In reasons for judgment the trial judge found 75% of the fault on Ellison because she failed to see Thomas "making a left turn until immediately prior to impact notwithstanding the fact that he was almost through the intersection after having made a left turn." He based the allocation of 10% of the fault to Thomas "because the duty placed upon a motorist making a left turn is to make sure it can be done without obstructing oncoming traffic." Finally he found the City to be 15% liable because of its failure to maintain the lights at this intersection.

Since the City did not take an appeal from the judgment we accept the assignment to it of 15% of the fault. As to the remaining allocations between Thomas and Ellison we have concluded that the trial court erred in law and in fact by failing to find that the drivers were equally at fault.
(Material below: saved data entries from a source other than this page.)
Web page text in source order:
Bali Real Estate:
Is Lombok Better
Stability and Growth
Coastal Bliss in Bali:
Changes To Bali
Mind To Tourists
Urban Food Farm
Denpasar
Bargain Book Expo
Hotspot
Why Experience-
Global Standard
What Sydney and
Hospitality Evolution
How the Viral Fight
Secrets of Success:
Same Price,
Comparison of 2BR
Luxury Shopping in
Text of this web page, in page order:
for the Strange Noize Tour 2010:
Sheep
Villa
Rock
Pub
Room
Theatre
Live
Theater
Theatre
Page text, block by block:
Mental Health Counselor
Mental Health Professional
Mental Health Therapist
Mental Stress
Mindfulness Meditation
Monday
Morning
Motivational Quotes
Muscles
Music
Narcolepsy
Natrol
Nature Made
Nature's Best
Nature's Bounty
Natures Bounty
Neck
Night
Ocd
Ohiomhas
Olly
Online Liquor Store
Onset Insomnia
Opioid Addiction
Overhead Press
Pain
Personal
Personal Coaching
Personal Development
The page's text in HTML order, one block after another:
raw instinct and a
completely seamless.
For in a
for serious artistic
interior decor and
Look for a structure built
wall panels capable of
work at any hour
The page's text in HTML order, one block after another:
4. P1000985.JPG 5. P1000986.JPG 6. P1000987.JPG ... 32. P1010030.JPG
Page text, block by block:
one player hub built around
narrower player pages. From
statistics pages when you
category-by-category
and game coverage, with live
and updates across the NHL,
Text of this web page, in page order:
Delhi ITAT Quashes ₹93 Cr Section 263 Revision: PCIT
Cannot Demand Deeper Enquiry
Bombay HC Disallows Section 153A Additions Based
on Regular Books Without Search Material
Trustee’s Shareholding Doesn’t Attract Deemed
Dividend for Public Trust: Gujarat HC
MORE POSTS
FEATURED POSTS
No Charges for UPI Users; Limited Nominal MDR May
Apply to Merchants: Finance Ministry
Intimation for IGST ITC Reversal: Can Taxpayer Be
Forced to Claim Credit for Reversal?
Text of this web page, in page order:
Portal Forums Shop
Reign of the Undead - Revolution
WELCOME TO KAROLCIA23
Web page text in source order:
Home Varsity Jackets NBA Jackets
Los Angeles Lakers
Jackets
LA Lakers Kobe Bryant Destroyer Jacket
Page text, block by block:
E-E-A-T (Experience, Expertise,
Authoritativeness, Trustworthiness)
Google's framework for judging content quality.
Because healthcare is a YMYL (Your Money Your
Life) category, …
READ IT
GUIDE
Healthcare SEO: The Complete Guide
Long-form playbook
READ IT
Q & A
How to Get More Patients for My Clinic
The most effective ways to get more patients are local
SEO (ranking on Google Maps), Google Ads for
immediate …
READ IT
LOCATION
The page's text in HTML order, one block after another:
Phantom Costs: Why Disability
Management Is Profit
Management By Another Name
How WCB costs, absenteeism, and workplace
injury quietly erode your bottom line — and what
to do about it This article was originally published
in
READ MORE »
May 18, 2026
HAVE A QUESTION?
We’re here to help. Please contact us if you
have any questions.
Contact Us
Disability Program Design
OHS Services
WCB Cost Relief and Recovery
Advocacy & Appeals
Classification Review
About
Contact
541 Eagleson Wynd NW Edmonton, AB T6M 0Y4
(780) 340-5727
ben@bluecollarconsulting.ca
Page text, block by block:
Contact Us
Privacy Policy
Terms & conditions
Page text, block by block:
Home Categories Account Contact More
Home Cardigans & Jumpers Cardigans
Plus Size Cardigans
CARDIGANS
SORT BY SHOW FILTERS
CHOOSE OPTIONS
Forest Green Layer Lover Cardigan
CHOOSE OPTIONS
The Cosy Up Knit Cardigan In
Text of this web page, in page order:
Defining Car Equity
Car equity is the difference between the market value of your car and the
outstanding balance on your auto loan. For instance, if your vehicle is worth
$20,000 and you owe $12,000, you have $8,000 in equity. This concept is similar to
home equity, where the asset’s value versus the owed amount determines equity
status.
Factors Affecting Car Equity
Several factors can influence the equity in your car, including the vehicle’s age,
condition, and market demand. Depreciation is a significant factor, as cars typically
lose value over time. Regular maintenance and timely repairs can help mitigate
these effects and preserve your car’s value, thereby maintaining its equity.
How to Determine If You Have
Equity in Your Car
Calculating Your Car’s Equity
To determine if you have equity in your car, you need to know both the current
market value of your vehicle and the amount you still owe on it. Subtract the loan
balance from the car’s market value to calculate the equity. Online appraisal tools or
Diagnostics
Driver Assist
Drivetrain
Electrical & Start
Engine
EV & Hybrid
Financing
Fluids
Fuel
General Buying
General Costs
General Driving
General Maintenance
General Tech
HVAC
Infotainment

LSA-R.S. 32:234 provides that a driver confronted with a flashing signal may proceed through or past such signal only with caution. If either driver had complied with this statute the accident would not have happened. Since they both violated the statute by failing to exercise caution they were equally at fault. In Thomas' case he saw Ellison approaching when she was but two hundred feet away. At this point Thomas was stopped, preparing to turn. He thought she would yield and took a chance that he could get across safely. This can hardly be said to constitute the exercise of caution. He proceeded slowly, but this proved to be his undoing. He placed himself in Ellison's path in the hope she would see him and avoid striking him. The trial court's allocation of only 10% of the fault to Thomas is clearly wrong. He was equally at fault with Ellison by violating the same law she did.

State Farm's second assignment of error is directed to the trial court's finding that it provided liability coverage to Ellison. Zurich alleged that State Farm provided the insurance; State Farm denied this allegation and called for strict proof. State Farm argues "there was absolutely nothing in evidence to show a connexity between Susan Ellison and State Farm." If this were so State Farm's assignment would have merit in accordance with Barber v. West, 394 So.2d 779 (La.App. 4th Cir.1981). But State Farm overlooks the police report which was placed in evidence by stipulation and which contains an entry that Ellison was insured by State Farm giving the policy number and the policy expiration date.

In answer to the appeal Zurich seeks to recover back from State Farm as Ellison's and her father's insurer the amount it paid to settle their claim against it. The settlement was made after a suit was filed, and the suit was dismissed after the settlement. The only conceivable theory under which Zurich could assert this claim is in the capacity of a subrogee. Subrogation is the substitution of one person to the rights of another. LSA-C.C. art. 1825. Ellison and her father had no rights to assert against their liability insurer, State Farm, and could not convey any to Zurich. Zurich also seeks to have Ellison's fault allocated to the remaining defendants, but the liability of these defendants must be reduced by the fault allocated to Ellison. Since we have concluded that Ellison's fault is less than what the trial court allocated the judgment for the $9,901.69 is payable to the extent of 15% by the City and 42.5% by Thomas.

Accordingly, the judgment of the trial court is amended only to the extent of allocating fault to appellee Joseph W. Thomas and appellant State Farm Mutual Insurance Company in the amount of forty-two and one-half (42.5%) percent to each.